EXTRACTED RECORDS =
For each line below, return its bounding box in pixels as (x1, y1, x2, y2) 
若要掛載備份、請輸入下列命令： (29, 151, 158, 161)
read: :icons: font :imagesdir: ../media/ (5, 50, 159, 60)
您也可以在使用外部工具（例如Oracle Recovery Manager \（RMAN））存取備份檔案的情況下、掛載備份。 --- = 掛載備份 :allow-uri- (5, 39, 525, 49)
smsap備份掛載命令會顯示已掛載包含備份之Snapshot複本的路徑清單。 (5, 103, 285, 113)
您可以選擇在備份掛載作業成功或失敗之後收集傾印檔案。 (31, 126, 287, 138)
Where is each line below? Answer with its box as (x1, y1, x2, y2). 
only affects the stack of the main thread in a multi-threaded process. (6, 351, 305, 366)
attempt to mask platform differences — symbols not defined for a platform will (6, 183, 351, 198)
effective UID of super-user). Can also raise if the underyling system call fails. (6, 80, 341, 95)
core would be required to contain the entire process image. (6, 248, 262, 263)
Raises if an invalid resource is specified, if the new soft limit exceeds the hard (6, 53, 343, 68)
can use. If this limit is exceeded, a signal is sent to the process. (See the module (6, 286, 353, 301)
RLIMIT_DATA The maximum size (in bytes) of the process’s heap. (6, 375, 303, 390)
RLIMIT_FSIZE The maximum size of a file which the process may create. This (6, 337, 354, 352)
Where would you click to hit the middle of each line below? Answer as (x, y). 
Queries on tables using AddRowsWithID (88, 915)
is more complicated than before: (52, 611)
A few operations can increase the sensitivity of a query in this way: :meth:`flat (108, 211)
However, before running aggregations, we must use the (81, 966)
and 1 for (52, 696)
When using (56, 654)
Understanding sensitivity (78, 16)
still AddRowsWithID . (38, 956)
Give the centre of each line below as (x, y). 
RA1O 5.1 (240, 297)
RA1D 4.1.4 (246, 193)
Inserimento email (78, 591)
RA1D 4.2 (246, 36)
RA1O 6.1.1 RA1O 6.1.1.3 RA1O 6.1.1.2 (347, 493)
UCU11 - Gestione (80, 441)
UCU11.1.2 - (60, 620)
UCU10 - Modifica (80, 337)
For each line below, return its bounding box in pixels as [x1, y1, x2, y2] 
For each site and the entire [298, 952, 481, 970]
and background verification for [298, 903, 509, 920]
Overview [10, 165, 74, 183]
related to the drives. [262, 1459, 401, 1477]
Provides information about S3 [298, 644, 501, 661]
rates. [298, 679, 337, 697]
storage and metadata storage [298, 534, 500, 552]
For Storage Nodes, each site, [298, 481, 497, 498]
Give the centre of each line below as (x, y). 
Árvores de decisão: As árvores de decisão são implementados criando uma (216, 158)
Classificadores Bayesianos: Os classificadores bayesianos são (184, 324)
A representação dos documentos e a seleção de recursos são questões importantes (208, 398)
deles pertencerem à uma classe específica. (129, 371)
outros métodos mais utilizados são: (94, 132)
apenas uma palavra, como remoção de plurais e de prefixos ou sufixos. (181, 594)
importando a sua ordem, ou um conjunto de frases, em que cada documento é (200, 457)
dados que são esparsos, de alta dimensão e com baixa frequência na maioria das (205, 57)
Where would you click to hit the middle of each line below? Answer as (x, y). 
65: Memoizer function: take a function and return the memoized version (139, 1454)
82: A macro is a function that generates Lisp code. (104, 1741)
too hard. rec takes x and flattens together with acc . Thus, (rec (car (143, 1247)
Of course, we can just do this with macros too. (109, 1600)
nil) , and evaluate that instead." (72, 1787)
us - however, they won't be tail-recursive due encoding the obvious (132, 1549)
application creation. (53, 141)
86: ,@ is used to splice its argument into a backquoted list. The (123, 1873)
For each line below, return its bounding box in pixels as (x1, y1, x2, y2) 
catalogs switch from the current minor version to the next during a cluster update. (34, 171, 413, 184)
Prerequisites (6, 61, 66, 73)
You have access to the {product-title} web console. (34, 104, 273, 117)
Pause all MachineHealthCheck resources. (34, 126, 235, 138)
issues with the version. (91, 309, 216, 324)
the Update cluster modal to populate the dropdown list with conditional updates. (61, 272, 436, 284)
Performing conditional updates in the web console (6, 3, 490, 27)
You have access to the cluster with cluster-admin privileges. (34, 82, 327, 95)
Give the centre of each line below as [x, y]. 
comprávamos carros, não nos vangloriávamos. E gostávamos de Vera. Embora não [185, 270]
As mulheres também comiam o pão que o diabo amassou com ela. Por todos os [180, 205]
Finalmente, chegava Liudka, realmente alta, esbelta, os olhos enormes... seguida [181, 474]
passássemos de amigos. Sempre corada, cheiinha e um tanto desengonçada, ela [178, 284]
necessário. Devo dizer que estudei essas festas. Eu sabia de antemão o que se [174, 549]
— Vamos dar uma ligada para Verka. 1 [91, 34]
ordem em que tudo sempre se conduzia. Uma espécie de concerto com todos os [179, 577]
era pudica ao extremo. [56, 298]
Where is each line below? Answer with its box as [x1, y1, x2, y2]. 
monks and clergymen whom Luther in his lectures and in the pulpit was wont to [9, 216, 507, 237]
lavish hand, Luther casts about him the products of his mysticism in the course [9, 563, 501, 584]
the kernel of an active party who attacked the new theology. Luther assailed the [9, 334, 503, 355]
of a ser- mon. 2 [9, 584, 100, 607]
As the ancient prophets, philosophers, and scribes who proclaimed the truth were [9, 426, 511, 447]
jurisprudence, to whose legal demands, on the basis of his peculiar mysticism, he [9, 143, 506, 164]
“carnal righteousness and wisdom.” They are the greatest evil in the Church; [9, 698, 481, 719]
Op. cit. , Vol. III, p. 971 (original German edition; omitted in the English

TASK DETAILS = Each line in the entries above, starting at the line with "82: A macro" and ending at the line with "Give the centre of each line below as [x, y].", is to be printed exactly, and only those lines.

RESPONSE AREA =
82: A macro is a function that generates Lisp code. (104, 1741)
too hard. rec takes x and flattens together with acc . Thus, (rec (car (143, 1247)
Of course, we can just do this with macros too. (109, 1600)
nil) , and evaluate that instead." (72, 1787)
us - however, they won't be tail-recursive due encoding the obvious (132, 1549)
application creation. (53, 141)
86: ,@ is used to splice its argument into a backquoted list. The (123, 1873)
For each line below, return its bounding box in pixels as (x1, y1, x2, y2) 
catalogs switch from the current minor version to the next during a cluster update. (34, 171, 413, 184)
Prerequisites (6, 61, 66, 73)
You have access to the {product-title} web console. (34, 104, 273, 117)
Pause all MachineHealthCheck resources. (34, 126, 235, 138)
issues with the version. (91, 309, 216, 324)
the Update cluster modal to populate the dropdown list with conditional updates. (61, 272, 436, 284)
Performing conditional updates in the web console (6, 3, 490, 27)
You have access to the cluster with cluster-admin privileges. (34, 82, 327, 95)
Give the centre of each line below as [x, y]. 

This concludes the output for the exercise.